"""

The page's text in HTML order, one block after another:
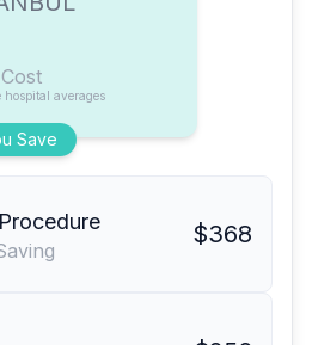
Save
averages
$368
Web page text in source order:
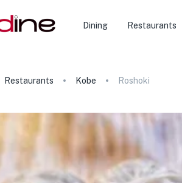
Dining Restaurants
Restaurants Kobe Roshoki
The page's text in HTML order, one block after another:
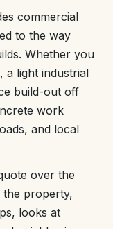
commercial
to the way
Whether you
a light industrial
build-out off
work
and local
over the
the property,
looks at
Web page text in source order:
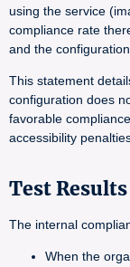
using the service
compliance rate
and the
This statement
configuration does
favorable
accessibility
Test Results
The internal
When the
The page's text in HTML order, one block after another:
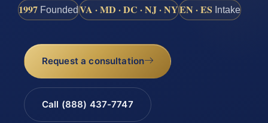
1997 FoundedVA · MD · DC · NJ · NYEN · ES Intake
Request a consultation
Call (888) 437-7747
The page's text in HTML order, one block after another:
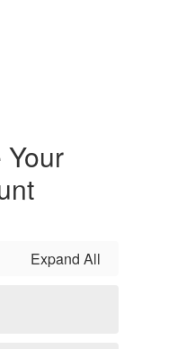
Expand All
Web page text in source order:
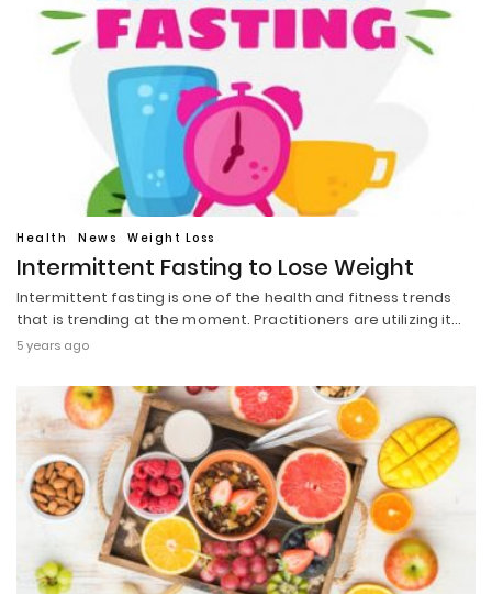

"""

Write every entry out again exactly, images omitted.

**Answer box:**
The page's text in HTML order, one block after another:
Save
averages
$368
Web page text in source order:
Dining Restaurants
Restaurants Kobe Roshoki
The page's text in HTML order, one block after another:
commercial
to the way
Whether you
a light industrial
build-out off
work
and local
over the
the property,
looks at
Web page text in source order:
using the service
compliance rate
and the
This statement
configuration does
favorable
accessibility
Test Results
The internal
When the
The page's text in HTML order, one block after another:
1997 FoundedVA · MD · DC · NJ · NYEN · ES Intake
Request a consultation
Call (888) 437-7747
The page's text in HTML order, one block after another:
Expand All
Web page text in source order:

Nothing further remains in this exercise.